Auction houses are also seeing a relatively soft market right now. “The California Impressionist market is still in recovery, but we are seeing good prices consistently now for the “A” artists,” says Katie Halligan, vice president and fine art sales director at John Moran Auctioneers, in Altadena, which holds two sales a year devoted to early California painting. “Buyers are willing to step up for Payne, Rose, and so on.” Scot Levitt, Bonhams’ director of fine arts in L.A. and San Francisco, says, “The top end of the market continues to be strong, and, as best we can tell, always will be strong. For anything else, the market is volatile, it’s up and it’s down.
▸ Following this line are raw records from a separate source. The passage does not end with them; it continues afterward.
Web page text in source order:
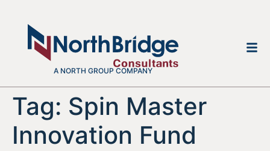
A NORTH GROUP COMPANY
Tag: Spin Master
Innovation Fund
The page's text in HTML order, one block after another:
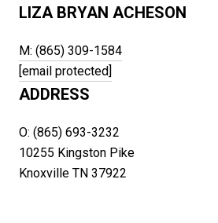
LIZA BRYAN ACHESON
M: (865) 309-1584
[email protected]
ADDRESS
O: (865) 693-3232
10255 Kingston Pike
Knoxville TN 37922
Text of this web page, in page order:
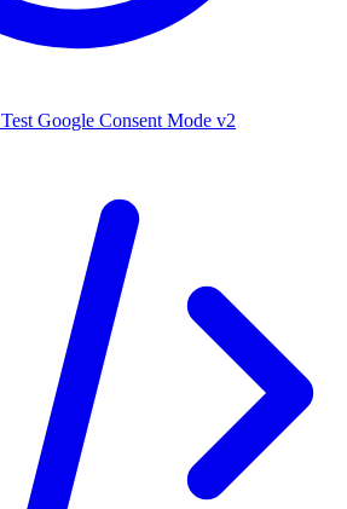
Test Google Consent Mode v2
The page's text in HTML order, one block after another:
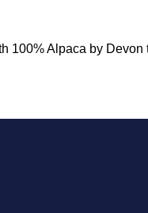
100% Alpaca by Devon

Sales that used to be 90 percent sold are now 75 or 80 percent, and that’s entirely due to the economy.”
Stern says, “We can still sell paintings in the six and seven figures, but there are great opportunities for beginning collectors to come into it and pay under $10,000. There are very fine quality painters you can still collect because they are not on radar of most collectors.” Among the undervalued artists he cites Clarence Hinkle, “a post-Impressionist who can occasionally get into an almost expressionist style of work,” Aaron Kilpatrick, William Judson and John Bond Francisco. Alternately, one could try collecting works in a style other than that for which an artist is most famous. Stern observes that Redmond’s moodier Tonalist paintings sell for significantly less than his more familiar verdant landscapes with poppy fields. In general, Tonalist works are lower priced, and Peters’ night scenes, says Stern, are “interesting and desirable but not so expensive.”
Whatever one buys, early California paintings will likely continue to appeal, both within and outside their home state. “I’ve had a lot of clients who collect it because they love Impressionism and obviously it’s cost-prohibitive to collect paintings by great French Impressionists—if they were even available,” says Ganz. “But it’s also it’s about the place where they grew up. The attraction is historical, topographic and aesthetic. You look at these paintings and think, wow, that’s what the area used to look like before there were any houses there!” Stern points out that California painting is “very straightforward, very appealing, and the concept of beauty is something that is very relevant to it. Those are not the primary motivating factors for people who are collecting contemporary art, but it was with these painters.”